▶ _Task description_: Search the entries for the word "document". Copy each line in which it is found.

---- Data records

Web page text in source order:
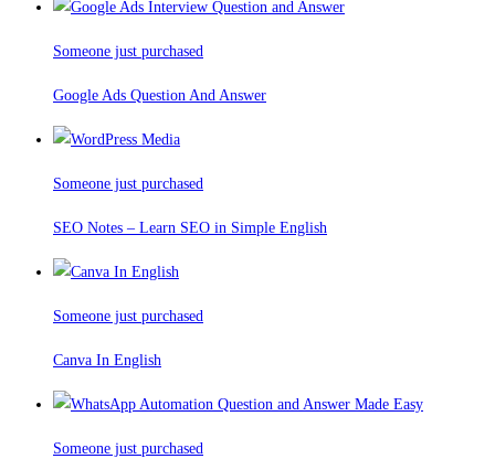
Someone just purchased
Google Ads Question And Answer
Someone just purchased
SEO Notes – Learn SEO in Simple English
Someone just purchased
Canva In English
Someone just purchased
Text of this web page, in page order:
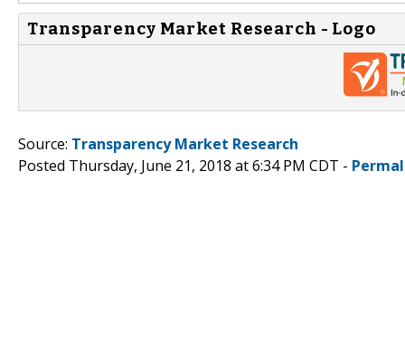
Transparency Market Research - Logo
Source: Transparency Market Research
Posted Thursday, June 21, 2018 at 6:34 PM CDT -
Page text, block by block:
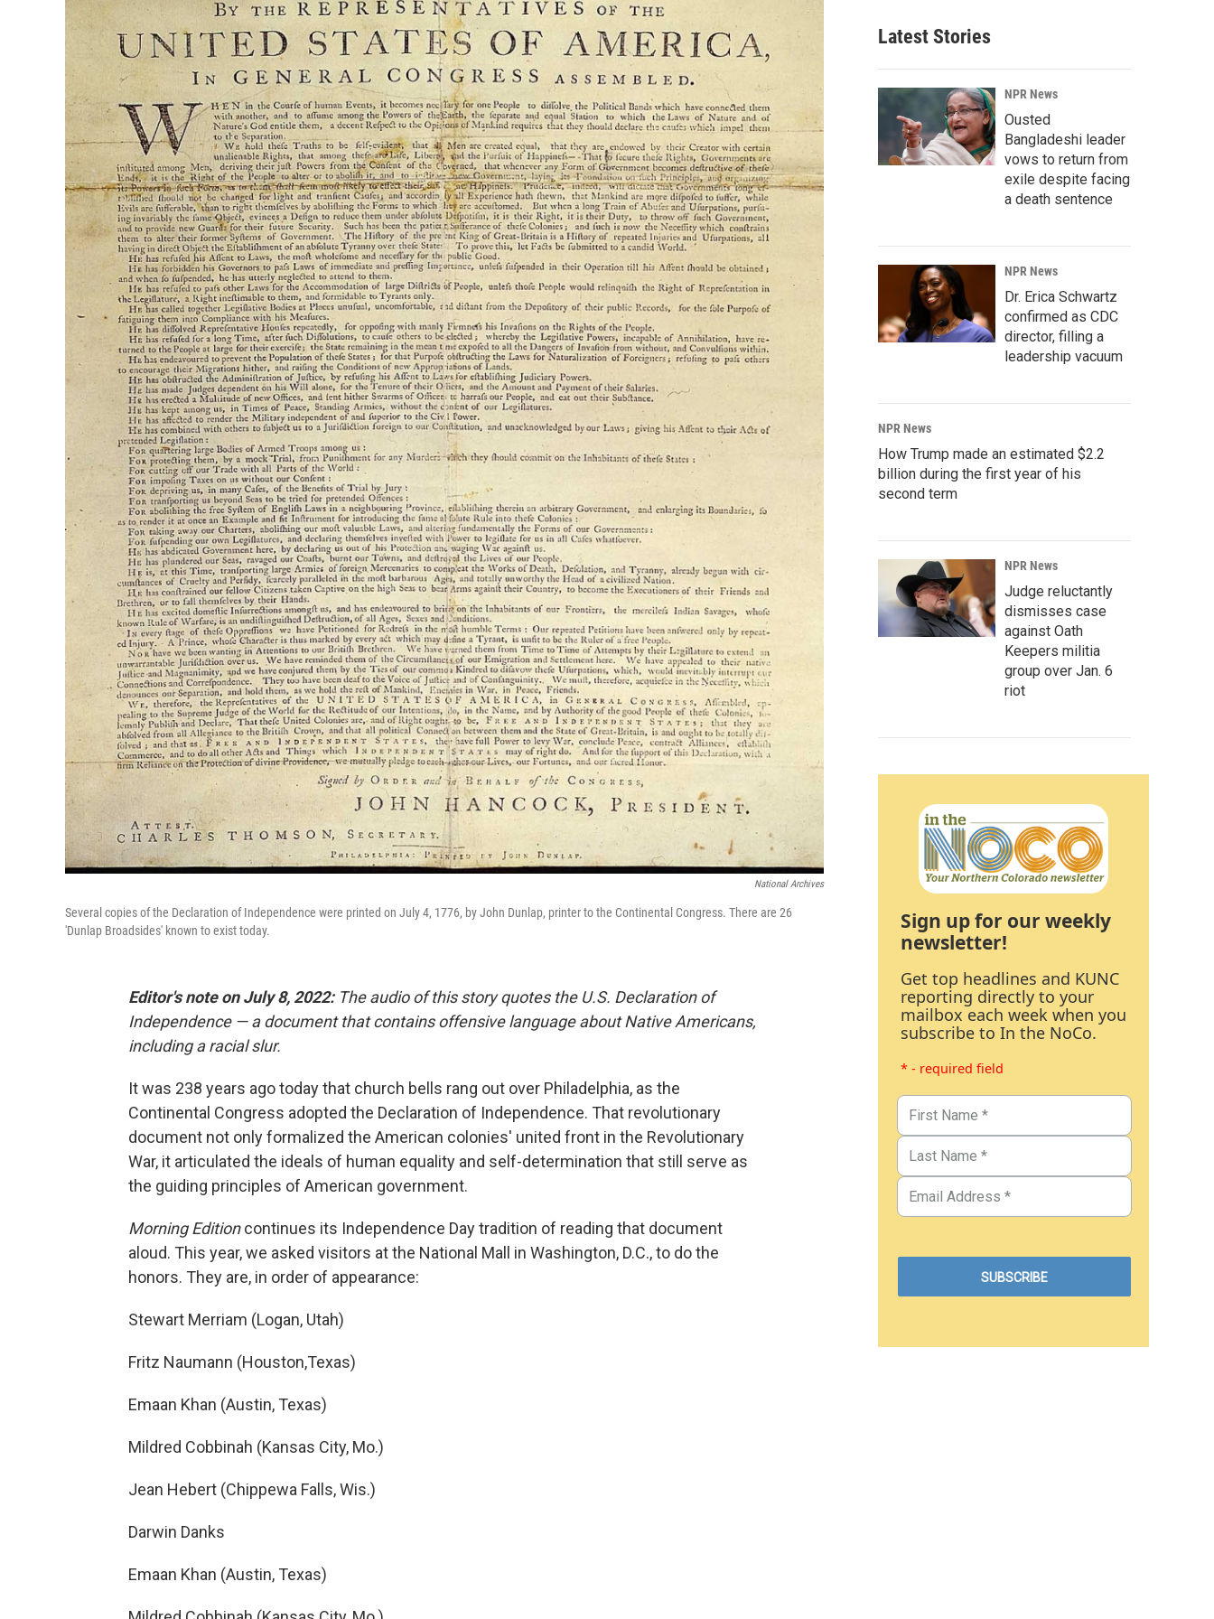
National Archives
Several copies of the Declaration of Independence were printed on July 4, 1776, by John Dunlap, printer to the Continental Congress. There are 26
'Dunlap Broadsides' known to exist today.
Editor's note on July 8, 2022:The audio of this story quotes the U.S. Declaration of
Independence — a document that contains offensive language about Native Americans,
including a racial slur.
It was 238 years ago today that church bells rang out over Philadelphia, as the
Continental Congress adopted the Declaration of Independence. That revolutionary
document not only formalized the American colonies' united front in the Revolutionary
War, it articulated the ideals of human equality and self-determination that still serve as
the guiding principles of American government.
Morning Editioncontinues its Independence Day tradition of reading that document
aloud. This year, we asked visitors at the National Mall in Washington, D.C., to do the
honors. They are, in order of appearance:
Stewart Merriam (Logan, Utah)
Fritz Naumann (Houston,Texas)
Emaan Khan (Austin, Texas)
Mildred Cobbinah (Kansas City, Mo.)
Jean Hebert (Chippewa Falls, Wis.)
Darwin Danks
Emaan Khan (Austin, Texas)
Latest Stories
NPR News
Ousted
Bangladeshi leader
vows to return from
exile despite facing
a death sentence
NPR News
Dr. Erica Schwartz
confirmed as CDC
director, filling a
leadership vacuum
NPR News
How Trump made an estimated $2.2
billion during the first year of his
second term
NPR News
Judge reluctantly
dismisses case
against Oath
Keepers militia
group over Jan. 6
riot
Sign up for our weekly
newsletter!
Get top headlines and KUNC
reporting directly to your
mailbox each week when you
subscribe to In the NoCo.
* - required field
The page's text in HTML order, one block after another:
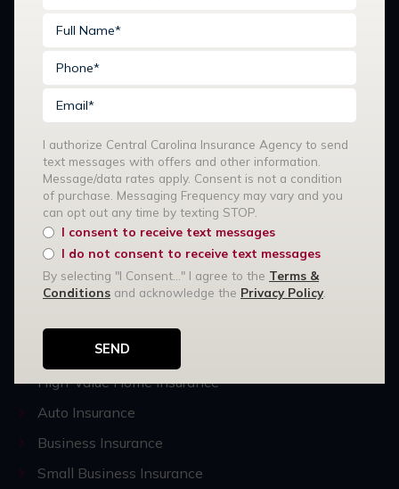
Stay Connected:
Our Services
Home Insurance
High-Value Home Insurance
Auto Insurance
Business Insurance
Small Business Insurance
I authorize Central Carolina Insurance Agency to send
text messages with offers and other information.
Message/data rates apply. Consent is not a condition
of purchase. Messaging Frequency may vary and you
can opt out any time by texting STOP.
I consent to receive text messages
I do not consent to receive text messages
By selecting "I Consent..." I agree to the Terms &
Conditions and acknowledge the Privacy Policy.
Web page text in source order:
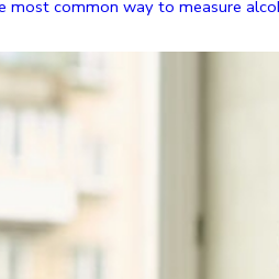
most common way to measure
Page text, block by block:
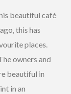
beautiful café
this has
places.
owners and
beautiful in
in an
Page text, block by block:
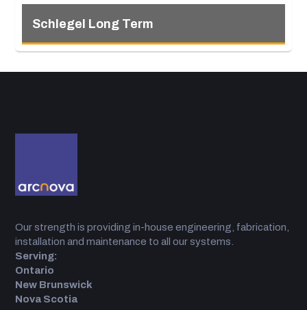
Schlegel Long Term
Our strength is providing in-house engineering, fabrication,
installation and maintenance to all our systems.
Serving:
Ontario
New Brunswick
Nova Scotia
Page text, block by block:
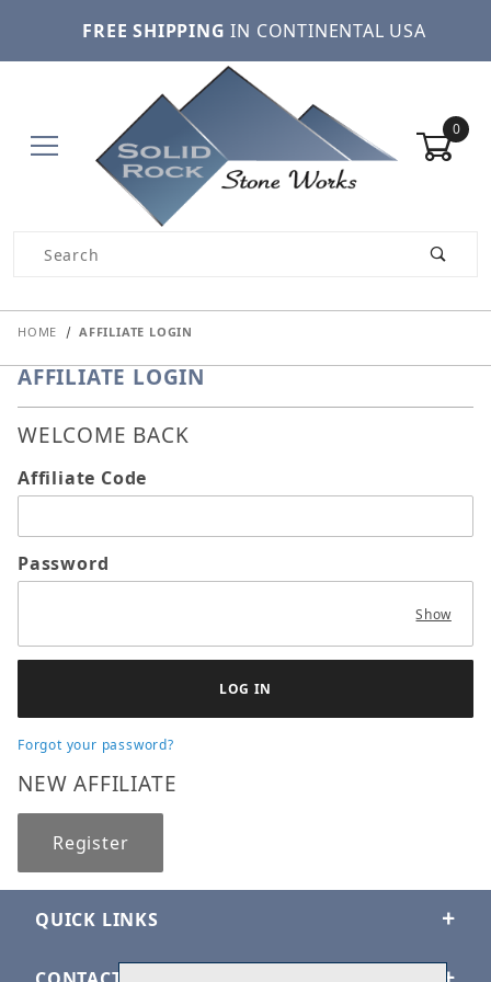
FREE SHIPPING IN CONTINENTAL USA
0
Product Search
HOME AFFILIATE LOGIN
AFFILIATE LOGIN
WELCOME BACK
Affiliate Login
Affiliate Code
Password
Show
Forgot your password?
NEW AFFILIATE
Register
QUICK LINKS
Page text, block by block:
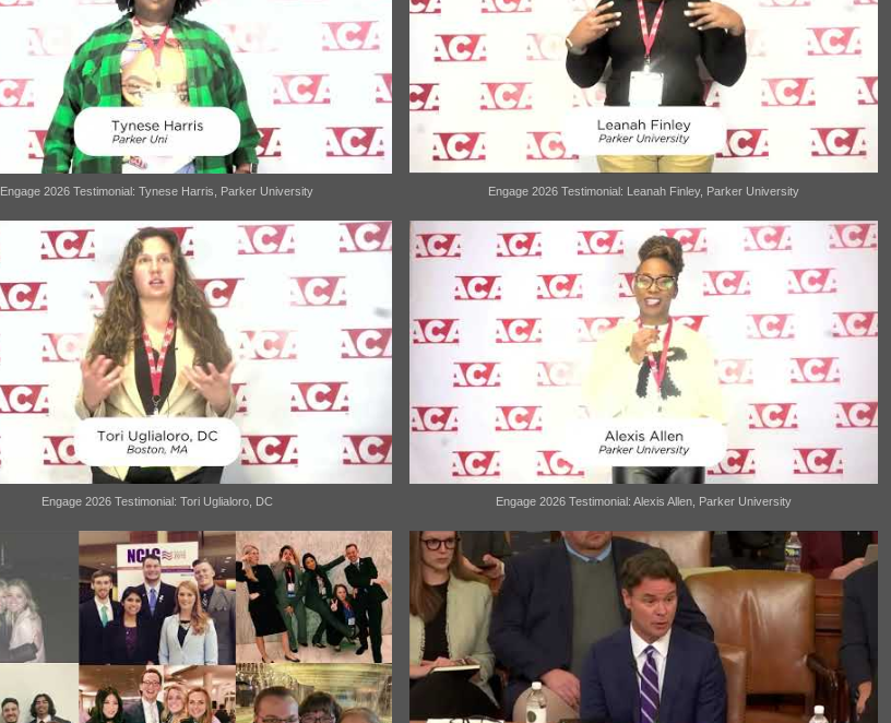
Engage 2026 Testimonial: Tynese Harris, Parker University Engage 2026 Testimonial: Leanah Finley, Parker University
Engage 2026 Testimonial: Tori Uglialoro, DC Engage 2026 Testimonial: Alexis Allen, Parker University
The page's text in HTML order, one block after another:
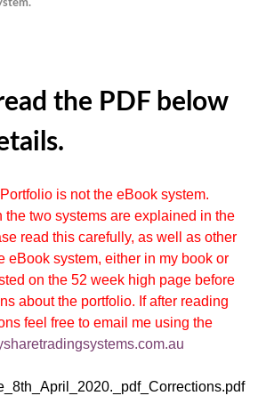
the PDF below
is not the eBook system.
the two systems are explained in the
read this carefully, as well as other
eBook system, either in my book or
on the 52 week high page before
about the portfolio. If after reading
feel free to email me using the
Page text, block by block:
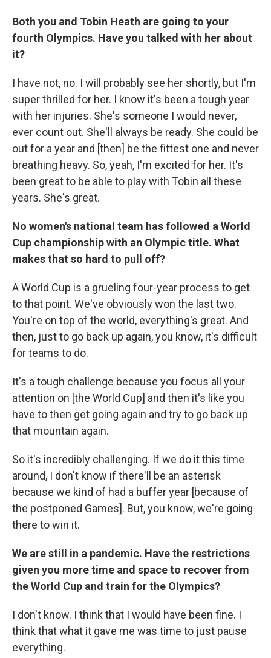
Both you and Tobin Heath are going to your
fourth Olympics. Have you talked with her about
it?
I have not, no. I will probably see her shortly, but I'm
super thrilled for her. I know it's been a tough year
with her injuries. She's someone I would never,
ever count out. She'll always be ready. She could be
out for a year and [then] be the fittest one and never
breathing heavy. So, yeah, I'm excited for her. It's
been great to be able to play with Tobin all these
years. She's great.
No women's national team has followed a World
Cup championship with an Olympic title. What
makes that so hard to pull off?
A World Cup is a grueling four-year process to get
to that point. We've obviously won the last two.
You're on top of the world, everything's great. And
then, just to go back up again, you know, it's difficult
for teams to do.
It's a tough challenge because you focus all your
attention on [the World Cup] and then it's like you
have to then get going again and try to go back up
that mountain again.
So it's incredibly challenging. If we do it this time
around, I don't know if there'll be an asterisk
because we kind of had a buffer year [because of
the postponed Games]. But, you know, we're going
there to win it.
We are still in a pandemic. Have the restrictions
given you more time and space to recover from
the World Cup and train for the Olympics?
I don't know. I think that I would have been fine. I
think that what it gave me was time to just pause
everything.

--------

▶ _Result_:
Independence — a document that contains offensive language about Native Americans,
document not only formalized the American colonies' united front in the Revolutionary
Morning Editioncontinues its Independence Day tradition of reading that document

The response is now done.